As another example, the following command trains a DenseNet-BC with depth L=121 and growth rate k=32 on ImageNet:

```

th main.lua -netType densenet -dataset imagenet -data [dataFolder] -batchSize 256 -nEpochs 90 -depth 121 -growthRate 32 -nGPU 4 -nThreads 16 -optMemory 3

``` 

Please refer to [fb.resnet.torch](https://github.com/facebook/fb.resnet.torch) for data preparation.

### DenseNet and DenseNet-BC

By default, the code runs with the DenseNet-BC architecture, which has 1x1 convolutional *bottleneck* layers, and *compresses* the number of channels at each transition layer by 0.5. To run with the original DenseNet, simply use the options *-bottleneck false* and *-reduction 1*

### Memory efficient implementation (newly added feature on June 6, 2017)

There is an option *-optMemory* which is very useful for reducing GPU memory footprint when training a DenseNet. By default, the value is set to 2, which activates the *shareGradInput* function (with small modifications from [here](https://github.com/facebook/fb.resnet.torch/blob/master/models/init.lua#L102)). There are two extreme memory efficient modes (*-optMemory 3* or *-optMemory 4*) which use a customized densely connected layer. With *-optMemory 4*, the largest 190-layer DenseNet-BC on CIFAR can be trained on a single NVIDIA TitanX GPU (uses 8.3G of 12G) instead of fully using four GPUs with the standard (recursive concatenation) implementation . 

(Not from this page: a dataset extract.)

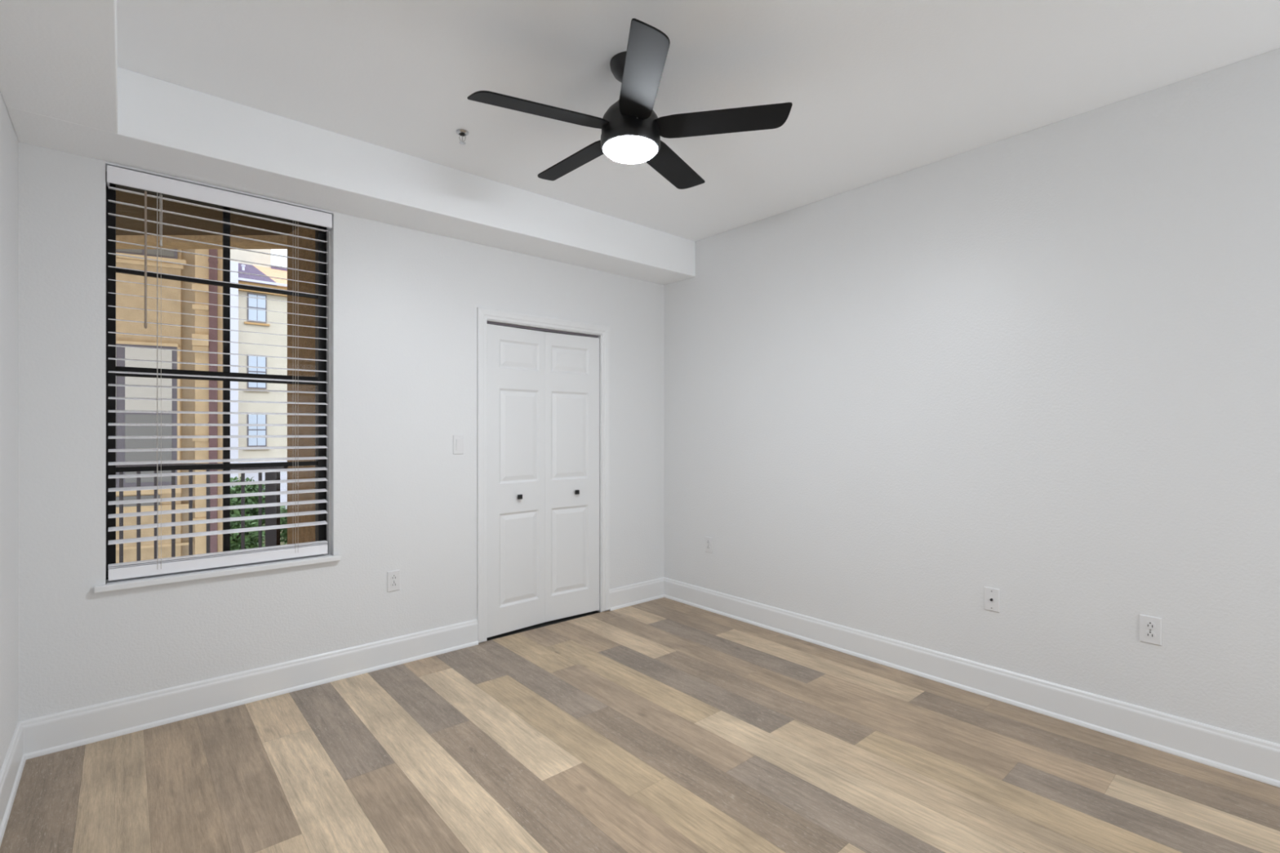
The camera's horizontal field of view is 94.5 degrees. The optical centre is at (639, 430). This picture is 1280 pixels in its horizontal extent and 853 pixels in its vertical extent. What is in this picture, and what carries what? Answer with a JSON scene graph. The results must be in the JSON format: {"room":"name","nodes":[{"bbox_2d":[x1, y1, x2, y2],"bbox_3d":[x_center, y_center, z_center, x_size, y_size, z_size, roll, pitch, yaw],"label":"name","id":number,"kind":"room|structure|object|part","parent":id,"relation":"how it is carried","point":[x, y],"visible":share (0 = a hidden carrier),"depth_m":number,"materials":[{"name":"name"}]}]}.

More details about the memory efficient implementation are discussed [here](https://github.com/liuzhuang13/DenseNet/tree/master/models).

## Results on CIFAR

The table below shows the results of DenseNets on CIFAR datasets. The "+" mark at the end denotes for standard data augmentation (random crop after zero-padding, and horizontal flip). For a DenseNet model, L denotes its depth and k denotes its growth rate. On CIFAR-10 and CIFAR-100 without data augmentation, a Dropout layer with drop rate 0.2 is introduced after each convolutional layer except the very first one.

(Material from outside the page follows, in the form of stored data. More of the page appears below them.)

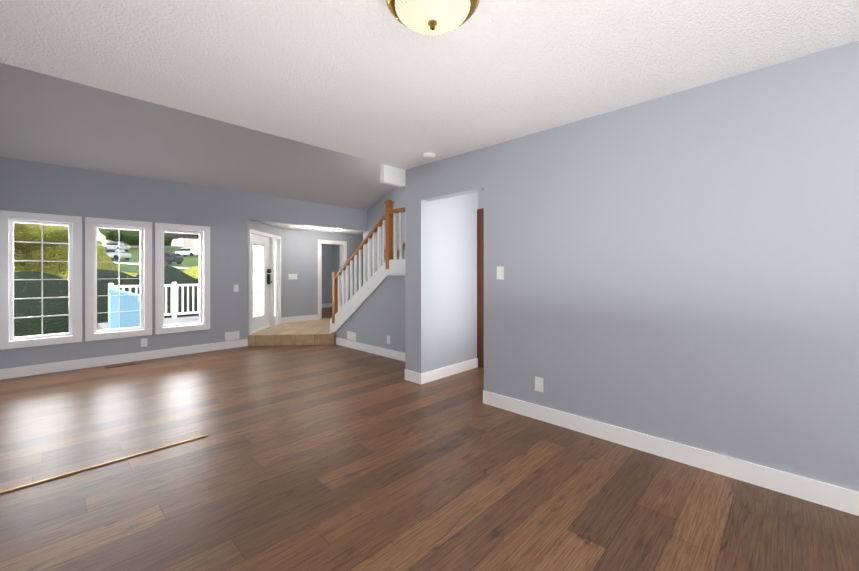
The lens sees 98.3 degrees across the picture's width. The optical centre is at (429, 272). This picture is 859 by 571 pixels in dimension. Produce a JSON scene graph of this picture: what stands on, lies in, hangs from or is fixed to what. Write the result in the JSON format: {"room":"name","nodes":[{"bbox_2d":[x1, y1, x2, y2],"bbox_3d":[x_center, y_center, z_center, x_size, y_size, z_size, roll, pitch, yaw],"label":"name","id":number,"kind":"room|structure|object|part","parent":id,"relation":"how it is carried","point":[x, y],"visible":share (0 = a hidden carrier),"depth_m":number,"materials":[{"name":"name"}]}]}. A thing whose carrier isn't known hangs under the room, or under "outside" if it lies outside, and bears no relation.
{"room":"empty living room","nodes":[
{"label":"empty living room","id":0,"kind":"room"},
{"bbox_2d":[0,157,366,368],"bbox_3d":[-3.015,-0.066,6.529,0.150,2.630,6.350,0,0,44],"label":"wall","id":1,"kind":"structure","parent":0,"point":[224,215],"depth_m":5.46,"materials":[{"name":"grey paint"}]},
{"bbox_2d":[0,210,209,349],"bbox_3d":[-4.318,0.086,5.174,0.170,1.630,2.210,0,0,44],"label":"window","id":2,"kind":"structure","parent":1,"relation":"in","point":[12,279],"depth_m":4.83,"materials":[{"name":"white"}]},
{"bbox_2d":[94,225,142,332],"bbox_3d":[-4.339,0.086,5.195,0.050,1.456,0.536,0,0,44],"label":"window","id":3,"kind":"structure","parent":1,"relation":"in","point":[140,278],"depth_m":5.19,"materials":[{"name":"white"}]},
{"bbox_2d":[0,339,247,379],"bbox_3d":[-4.081,1.191,5.315,0.015,0.120,2.820,0,0,44],"label":"baseboard","id":4,"kind":"structure","parent":1,"relation":"attached to","point":[7,373],"depth_m":5.06,"materials":[{"name":"white wood"}]},
{"bbox_2d":[141,338,146,346],"bbox_3d":[-4.083,1.001,5.316,0.010,0.120,0.075,0,0,44],"label":"outlet","id":5,"kind":"object","parent":1,"relation":"attached to","point":[143,342],"visible":1,"depth_m":5.31,"materials":[{"name":"white plastic"}]},
{"bbox_2d":[163,230,201,326],"bbox_3d":[-3.817,0.085,5.733,0.050,1.456,0.536,0,0,44],"label":"window","id":6,"kind":"structure","parent":1,"relation":"in","point":[200,280],"depth_m":5.80,"materials":[{"name":"white"}]},
{"bbox_2d":[225,331,238,340],"bbox_3d":[-3.267,1.050,6.155,0.012,0.140,0.220,0,0,44],"label":"air vent","id":7,"kind":"object","parent":1,"relation":"in","point":[234,335],"visible":1,"depth_m":6.15,"materials":[{"name":"white plastic"}]},
{"bbox_2d":[234,285,238,291],"bbox_3d":[-3.224,0.260,6.197,0.014,0.120,0.075,0,0,44],"label":"light switch","id":8,"kind":"object","parent":1,"relation":"attached to","point":[236,288],"visible":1,"depth_m":6.20,"materials":[{"name":"white plastic"}]},
{"bbox_2d":[0,62,394,209],"bbox_3d":[-2.029,-2.078,5.123,3.620,1.598,5.710,0,0,44],"label":"ceiling","id":9,"kind":"structure","parent":0,"point":[47,119],"depth_m":4.83,"materials":[{"name":"white paint"}]},
{"bbox_2d":[247,219,280,334],"bbox_3d":[-3.190,0.079,7.089,0.150,2.340,1.520,0,0,-1],"label":"wall","id":10,"kind":"structure","parent":0,"point":[262,227],"depth_m":6.52,"materials":[{"name":"grey paint"}]},
{"bbox_2d":[251,234,269,330],"bbox_3d":[-3.175,0.176,6.884,0.045,1.725,0.900,0,0,-1],"label":"front door","id":11,"kind":"structure","parent":10,"relation":"in","point":[260,322],"depth_m":7.11,"materials":[{"name":"white wood"}]},
{"bbox_2d":[253,244,274,317],"bbox_3d":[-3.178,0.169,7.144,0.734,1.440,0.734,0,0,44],"label":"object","id":12,"kind":"structure","parent":11,"relation":"attached to","point":[258,268],"depth_m":6.93,"materials":[{"name":"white glass"}]},
{"bbox_3d":[-3.104,0.078,7.215,0.160,0.300,0.104,0,0,44],"label":"handle","id":13,"kind":"part","parent":12,"relation":"part of","materials":[{"name":"black metal"}]},
{"bbox_2d":[249,229,280,334],"bbox_3d":[-3.190,0.159,7.079,0.190,1.820,1.400,0,0,-1],"label":"door frame","id":14,"kind":"structure","parent":10,"relation":"attached to","point":[275,240],"depth_m":7.38,"materials":[{"name":"white wood"}]},
{"bbox_2d":[262,222,362,234],"bbox_3d":[-2.630,-1.012,8.015,1.370,0.160,3.680,0,0,44],"label":"ceiling","id":15,"kind":"structure","parent":0,"point":[300,227],"depth_m":8.04,"materials":[{"name":"white paint"}]},
{"bbox_2d":[281,228,362,316],"bbox_3d":[-2.393,0.077,8.706,0.150,2.340,2.360,0,0,44],"label":"wall","id":16,"kind":"structure","parent":0,"point":[299,258],"depth_m":8.20,"materials":[{"name":"grey paint"}]},
{"bbox_2d":[288,274,296,279],"bbox_3d":[-2.947,0.087,8.018,0.014,0.120,0.200,0,0,44],"label":"light switch","id":17,"kind":"object","parent":16,"relation":"attached to","point":[292,276],"visible":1,"depth_m":8.01,"materials":[{"name":"white plastic"}]},
{"bbox_2d":[281,315,317,322],"bbox_3d":[-2.838,1.007,8.129,0.015,0.120,0.870,0,0,44],"label":"baseboard","id":18,"kind":"structure","parent":16,"relation":"attached to","point":[306,317],"depth_m":8.10,"materials":[{"name":"white wood"}]},
{"bbox_2d":[318,239,346,319],"bbox_3d":[-2.330,0.157,8.771,0.186,1.820,0.760,0,0,44],"label":"door frame","id":19,"kind":"structure","parent":16,"relation":"attached to","point":[343,252],"depth_m":8.64,"materials":[{"name":"white wood"}]},
{"bbox_2d":[322,307,331,317],"bbox_3d":[-2.924,1.155,9.990,2.400,0.180,3.300,0,0,44],"label":"floor","id":20,"kind":"structure","parent":0,"point":[327,312],"depth_m":9.92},
{"bbox_2d":[322,244,331,303],"bbox_3d":[-3.742,0.044,10.783,0.120,2.400,3.300,0,0,44],"label":"wall","id":21,"kind":"structure","parent":0,"point":[326,273],"depth_m":11.32,"materials":[{"name":"grey paint"}]},
{"bbox_2d":[322,303,331,306],"bbox_3d":[-3.878,1.004,10.547,0.015,0.120,2.530,0,0,44],"label":"baseboard","id":22,"kind":"structure","parent":21,"relation":"attached to","point":[329,304],"depth_m":11.33,"materials":[{"name":"white wood"}]},
{"bbox_2d":[332,245,339,272],"bbox_3d":[-2.186,0.044,10.749,2.400,2.400,0.120,0,0,44],"label":"wall","id":23,"kind":"structure","parent":0,"point":[335,258],"depth_m":11.32,"materials":[{"name":"grey paint"}]},
{"bbox_2d":[337,275,404,352],"bbox_3d":[-0.689,0.645,5.617,2.540,1.210,0.060,0,0,44],"label":"wall","id":24,"kind":"structure","parent":0,"point":[377,317],"depth_m":5.58,"materials":[{"name":"grey paint"}]},
{"bbox_2d":[347,331,355,340],"bbox_3d":[-1.295,1.050,6.156,0.260,0.140,0.012,0,0,44],"label":"air vent","id":25,"kind":"object","parent":24,"relation":"in","point":[351,335],"visible":1,"depth_m":6.14,"materials":[{"name":"white plastic"}]},
{"bbox_2d":[336,337,404,361],"bbox_3d":[-0.733,1.190,5.608,2.490,0.120,0.015,0,0,44],"label":"baseboard","id":26,"kind":"structure","parent":24,"relation":"attached to","point":[389,353],"depth_m":5.74,"materials":[{"name":"white wood"}]},
{"bbox_2d":[363,186,404,281],"bbox_3d":[-0.119,-0.781,6.999,3.650,4.060,0.120,0,0,44],"label":"wall","id":27,"kind":"structure","parent":0,"point":[376,211],"depth_m":7.77,"materials":[{"name":"grey paint"}]},
{"bbox_2d":[380,163,404,187],"bbox_3d":[-0.192,-1.228,4.497,0.070,0.440,0.970,0,0,44],"label":"header beam","id":28,"kind":"structure","parent":0,"point":[392,176],"depth_m":4.21,"materials":[{"name":"white paint"}]},
{"bbox_2d":[0,344,858,570],"bbox_3d":[0.696,1.303,3.477,9.730,0.100,7.200,0,0,44],"label":"floor","id":29,"kind":"structure","parent":0,"point":[334,457],"depth_m":2.19,"materials":[{"name":"brown wood"}]},
{"bbox_2d":[0,434,207,494],"bbox_3d":[-2.168,1.251,2.387,0.030,0.007,1.315,0,0,44],"label":"transition strip","id":30,"kind":"object","parent":29,"relation":"on","point":[74,472],"visible":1,"depth_m":2.39,"materials":[{"name":"beige wood"}]},
{"bbox_2d":[104,362,135,368],"bbox_3d":[-4.160,1.247,5.001,0.120,0.009,0.320,0,0,44],"label":"floor vent","id":31,"kind":"object","parent":29,"relation":"in","point":[119,365],"visible":0.96,"depth_m":4.98,"materials":[{"name":"brown metal"}]},
{"bbox_2d":[247,317,336,345],"bbox_3d":[-2.075,1.158,7.577,2.180,0.180,3.300,0,0,44],"label":"platform","id":32,"kind":"object","parent":29,"relation":"on","point":[313,332],"visible":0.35,"depth_m":6.45,"materials":[{"name":"stone"}]},
{"bbox_2d":[330,200,404,332],"bbox_3d":[-0.351,0.090,6.165,2.620,2.320,1.400,0,0,44],"label":"staircase","id":33,"kind":"structure","parent":29,"relation":"on","point":[392,264],"depth_m":5.83,"materials":[{"name":"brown wood"}]},
{"bbox_3d":[-0.799,0.440,5.705,2.619,1.260,0.085,0,0,44],"label":"skirt trim","id":34,"kind":"part","parent":33,"relation":"part of","materials":[{"name":"white wood"}]},
{"bbox_2d":[0,0,858,169],"bbox_3d":[1.569,-1.275,1.825,6.180,0.150,5.990,0,0,44],"label":"ceiling","id":35,"kind":"structure","parent":0,"point":[377,81],"depth_m":2.07,"materials":[{"name":"white paint"}]},
{"bbox_2d":[423,152,434,158],"bbox_3d":[-0.004,-1.185,3.764,0.132,0.036,0.132,0,0,44],"label":"smoke detector","id":36,"kind":"object","parent":35,"relation":"attached to","point":[428,155],"visible":1,"depth_m":3.72,"materials":[{"name":"white plastic"}]},
{"bbox_2d":[386,0,478,34],"bbox_3d":[0.013,-1.117,1.587,0.400,0.165,0.400,0,0,44],"label":"ceiling light","id":37,"kind":"object","parent":35,"relation":"attached to","point":[431,17],"visible":1,"depth_m":1.57,"materials":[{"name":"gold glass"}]},
{"bbox_2d":[428,192,477,370],"bbox_3d":[0.672,-0.002,5.151,0.260,2.505,2.230,0,0,44],"label":"wall","id":38,"kind":"structure","parent":0,"point":[452,280],"depth_m":4.56,"materials":[{"name":"grey paint"}]},
{"bbox_2d":[416,358,477,383],"bbox_3d":[0.278,1.192,4.549,0.015,0.120,1.085,0,0,44],"label":"baseboard","id":39,"kind":"structure","parent":38,"relation":"attached to","point":[421,378],"depth_m":4.45,"materials":[{"name":"white wood"}]},
{"bbox_2d":[478,191,483,208],"bbox_3d":[1.000,-0.001,4.686,0.860,2.505,0.120,0,0,44],"label":"wall","id":40,"kind":"structure","parent":0,"point":[481,200],"depth_m":4.91,"materials":[{"name":"grey paint"}]},
{"bbox_2d":[477,208,483,367],"bbox_3d":[0.941,0.206,4.639,0.840,2.090,0.030,0,0,44],"label":"door frame","id":41,"kind":"structure","parent":40,"relation":"attached to","point":[480,210],"depth_m":4.91,"materials":[{"name":"brown"}]},
{"bbox_2d":[479,213,483,367],"bbox_3d":[0.928,0.231,4.633,0.730,2.018,0.048,0,0,44],"label":"door leaf","id":42,"kind":"structure","parent":40,"relation":"in","point":[481,289],"depth_m":4.85,"materials":[{"name":"brown wood"}]},
{"bbox_2d":[405,41,858,491],"bbox_3d":[1.977,0.002,2.246,6.180,2.505,0.120,0,0,44],"label":"wall","id":43,"kind":"structure","parent":0,"point":[681,267],"depth_m":2.43,"materials":[{"name":"grey paint"}]},
{"bbox_2d":[497,266,503,278],"bbox_3d":[0.653,0.003,3.438,0.075,0.120,0.014,0,0,44],"label":"light switch","id":44,"kind":"object","parent":43,"relation":"attached to","point":[500,272],"visible":1,"depth_m":3.43,"materials":[{"name":"white plastic"}]},
{"bbox_2d":[535,376,542,391],"bbox_3d":[0.934,0.953,3.169,0.075,0.120,0.010,0,0,44],"label":"outlet","id":45,"kind":"object","parent":43,"relation":"attached to","point":[539,384],"visible":1,"depth_m":3.17,"materials":[{"name":"white plastic"}]},
{"bbox_2d":[483,390,858,515],"bbox_3d":[2.289,1.195,1.851,4.940,0.120,0.015,0,0,44],"label":"baseboard","id":46,"kind":"structure","parent":43,"relation":"attached to","point":[824,494],"depth_m":2.39,"materials":[{"name":"white wood"}]},
{"label":"outside","id":47,"kind":"structure","parent":0,"visible":0},
{"bbox_2d":[114,262,188,268],"bbox_3d":[-54.555,-2.693,61.316,140.002,11.096,26.000,0,0,7],"label":"ground","id":48,"kind":"structure","parent":47,"point":[139,264],"depth_m":46.76,"materials":[{"name":"grey"}]},
{"bbox_2d":[104,243,198,261],"bbox_3d":[-44.636,-3.523,60.045,36.200,4.165,18.700,0,0,7],"label":"cars","id":49,"kind":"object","parent":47,"point":[184,251],"depth_m":51.41,"materials":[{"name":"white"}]},
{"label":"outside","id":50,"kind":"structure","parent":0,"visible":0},
{"bbox_2d":[112,246,198,272],"bbox_3d":[-88.686,-1.915,100.043,253.070,12.505,300.000,0,0,44],"label":"hill","id":51,"kind":"structure","parent":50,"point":[189,260],"depth_m":55.50,"materials":[{"name":"green plant"}]},
{"bbox_2d":[14,265,198,336],"bbox_3d":[-11.257,2.283,10.137,3.362,5.188,20.340,0,0,44],"label":"hedge","id":52,"kind":"object","parent":51,"relation":"on","point":[29,325],"depth_m":10.06,"materials":[{"name":"green plant"}]},
{"bbox_2d":[97,228,139,247],"bbox_3d":[-73.584,-9.341,85.923,9.600,9.600,12.800,0,0,44],"label":"house","id":53,"kind":"structure","parent":51,"relation":"on","point":[104,241],"materials":[{"name":"beige"}]},
{"bbox_2d":[121,271,137,276],"label":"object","id":54,"kind":"object","parent":51,"relation":"on","point":[133,274],"depth_m":21.06,"materials":[{"name":"yellow plant"}]},
{"bbox_2d":[97,232,198,329],"bbox_3d":[-5.210,0.197,8.446,5.670,2.600,3.100,0,0,44],"label":"porch","id":55,"kind":"object","parent":51,"relation":"on","point":[113,317],"depth_m":7.91,"materials":[{"name":"white"}]},
{"bbox_3d":[-7.138,0.765,10.388,0.100,1.000,2.800,0,0,44],"label":"deck railing","id":56,"kind":"part","parent":55,"relation":"part of","materials":[{"name":"white wood"}]},
{"bbox_2d":[182,266,198,278],"label":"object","id":57,"kind":"object","parent":51,"relation":"on","point":[191,271],"depth_m":27.59,"materials":[{"name":"yellow plant"}]},
{"bbox_2d":[183,238,198,250],"bbox_3d":[-46.675,-7.594,83.489,9.599,10.100,13.800,0,0,44],"label":"house","id":58,"kind":"structure","parent":51,"relation":"on","point":[190,243],"materials":[{"name":"beige"}]},
{"bbox_3d":[-15.782,0.943,11.535,0.560,3.600,0.533,0,0,44],"label":"trunk","id":59,"kind":"object","parent":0,"visible":0},
{"bbox_2d":[14,223,118,281],"bbox_3d":[-15.582,-1.281,11.536,9.404,7.926,9.282,0,0,44],"label":"foliage","id":60,"kind":"object","parent":59,"relation":"attached to","point":[33,252],"depth_m":11.97,"materials":[{"name":"green plant"}]},
{"bbox_3d":[-66.239,-9.461,86.596,0.560,7.750,0.533,0,0,44],"label":"trunk","id":61,"kind":"object","parent":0,"visible":0},
{"bbox_2d":[98,228,178,245],"bbox_3d":[-66.109,-14.530,86.532,18.531,16.632,18.067,0,0,44],"label":"foliage","id":62,"kind":"object","parent":61,"relation":"attached to","point":[126,234],"depth_m":81.07,"materials":[{"name":"green plant"}]}
]}

Model | Parameters| CIFAR-10 | CIFAR-10+ | CIFAR-100 | CIFAR-100+ 

-------|:-------:|:--------:|:--------:|:--------:|:--------:|

DenseNet (L=40, k=12) |1.0M |7.00 |5.24 | 27.55|24.42

DenseNet (L=100, k=12)|7.0M |5.77 |4.10 | 23.79|20.20

DenseNet (L=100, k=24)|27.2M |5.83 |3.74 | 23.42|19.25

DenseNet-BC (L=100, k=12)|0.8M |5.92 |4.51 | 24.15|22.27

DenseNet-BC (L=250, k=24)|15.3M |**5.19** |3.62 | **19.64**|17.60

DenseNet-BC (L=190, k=40)|25.6M |- |**3.46** | -|**17.18**

## Results on ImageNet and Pretrained Models

### Torch

**Note: the pre-trained models in Torch are deprecated and no longer maintained. Please use PyTorch's pre-trained [DenseNet models](https://pytorch.org/vision/stable/models.html) instead.**

#### Models in the original paper

The Torch models are trained under the same setting as in [fb.resnet.torch](https://github.com/facebook/fb.resnet.torch). The error rates shown are 224x224 1-crop test errors.

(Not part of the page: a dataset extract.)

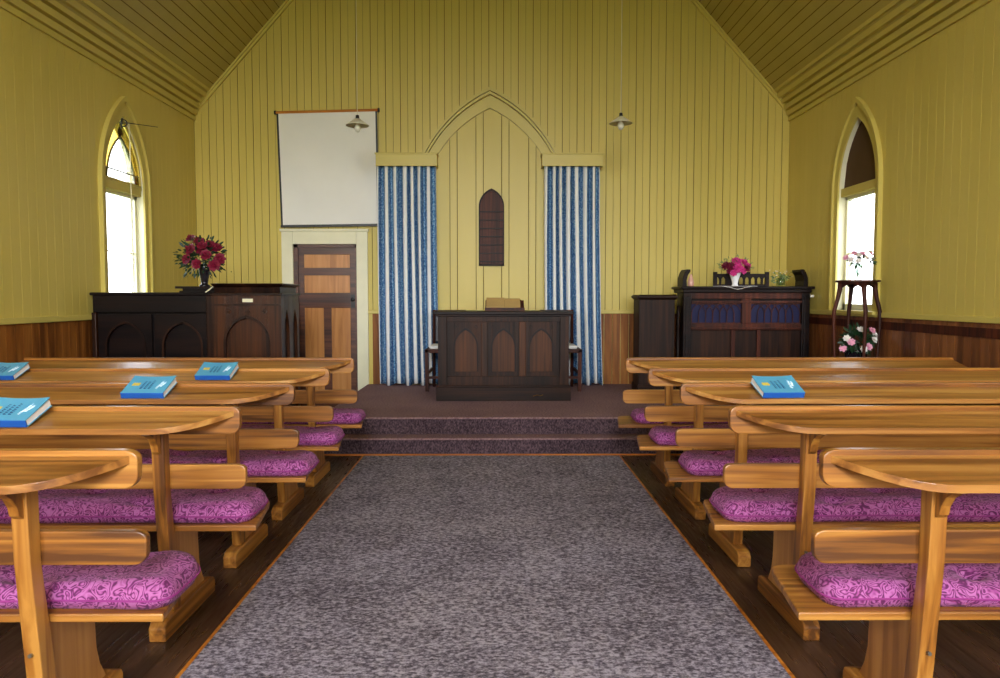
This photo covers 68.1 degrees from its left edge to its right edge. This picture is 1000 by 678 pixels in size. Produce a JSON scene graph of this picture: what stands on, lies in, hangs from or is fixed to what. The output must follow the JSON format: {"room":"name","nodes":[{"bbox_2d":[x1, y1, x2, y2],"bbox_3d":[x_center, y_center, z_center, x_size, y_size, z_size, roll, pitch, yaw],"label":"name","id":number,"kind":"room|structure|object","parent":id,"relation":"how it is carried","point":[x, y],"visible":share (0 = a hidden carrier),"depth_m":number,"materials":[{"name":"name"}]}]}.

| Network       |  Top-1 error | Torch Model |

| ------------- | ----------- | ----------- |

| DenseNet-121 (k=32)  |  25.0    | [Download (64.5MB)]       |

| DenseNet-169 (k=32)  | 23.6     | [Download (114.4MB)]       |

| DenseNet-201 (k=32)  | 22.5     | [Download (161.8MB)]       |

| DenseNet-161 (k=48)  | 22.2     | [Download (230.8MB)]

#### Models in the tech report

More accurate models trained with the memory efficient implementation in the [technical report](https://arxiv.org/pdf/1707.06990.pdf). 

| Network       |  Top-1 error | Torch Model |

| ------------- | ----------- | ------------ |

| DenseNet-264 (k=32)  |  22.1 |    [Download (256MB)]

| DenseNet-232 (k=48)  | 21.2 | [Download (426MB)]

| DenseNet-cosine-264 (k=32) | 21.6  |  [Download (256MB)]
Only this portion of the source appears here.